Les régions de dureté élevée sont souvent identifiées comme des zones qui gravent fortement dans une gravure au Nital standard, néanmoins, les régions de gravure légère doivent également être examinées, car les régions martensitiques dures peuvent être résistantes à la gravure. En règle générale, un moyen fiable d’évaluer la dureté de la zone de soudure consiste à utiliser une petite empreinte. Les empreintes de dureté HAZ doivent être entièrement à l’intérieur de la HAZ et situées aussi près que possible de la limite de fusion entre le métal fondu et la HAZ. Le relevé de la ZAT du capuchon de soudure doit être positionné de manière à ce que les impressions coïncident avec la ZAT de la passe finale ou le changement de profil de la ligne de fusion associée à la passe finale.

Précision de conversion de dureté (HRC ou HV ?)
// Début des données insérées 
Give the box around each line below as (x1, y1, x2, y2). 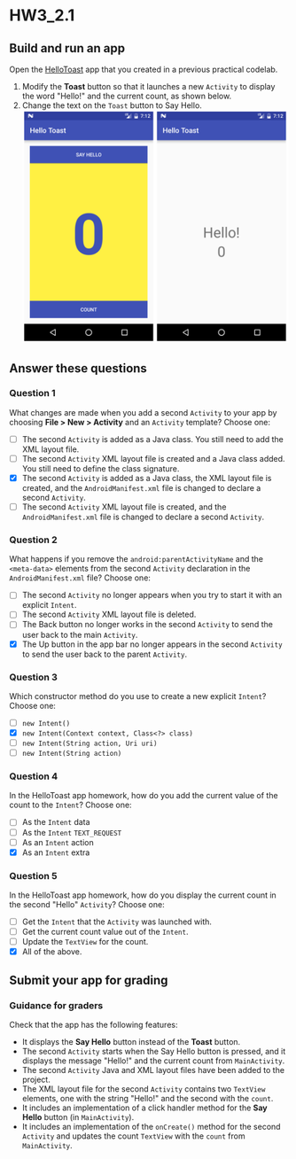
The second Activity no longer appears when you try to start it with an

Il existe une légère différence de conversion de dureté entre les normes pour le 22 HRC bien que peu significative, certains utilisent 250 HV et 248 HV. Ceci est normal, comme expliqué dans la norme ASTM E140, la conversion de l’échelle de dureté n’est qu’un processus approximatif et il n’est pas possible d’indiquer des limites de confiance pour les erreurs lors de l’utilisation d’un tableau de conversion. La différence de dureté est également affectée par des paramètres tels que la composition, les propriétés, le traitement thermique, etc. qui peuvent être légèrement différents même pour un matériau similaire. Les tables de conversion également effectuées dans le passé à l’aide des méthodes de test ASTM en vigueur au moment du test, les normes mises à jour peuvent affecter les résultats finaux. Par exemple, actuellement, les normes de dureté Rockwell et Brinell autorisent ou exigent l’utilisation de pénétrateurs à bille en carbure de tungstène ; cependant,tous les tests de dureté Rockwell à l’échelle de la bille et la plupart des tests de dureté Brinell effectués pour développer ces tables ont utilisé des pénétrateurs à bille en acier trempé.

Certains duromètres à emplacement fixe et portables effectuent des conversions internes entre les échelles de dureté à l’aide des tableaux de la norme ASTM E140 ou ISO 18265. Il peut également y avoir des cas où les conversions d’échelle de dureté sont gérées en dehors des normes basées sur des données ou des algorithmes propriétaires, en particulier dans certains instruments portables pour lesquels il n’existe pas de tables de conversion normalisées. Dans les deux cas, les conversions peuvent être une source supplémentaire d’imprécision et d’incertitude.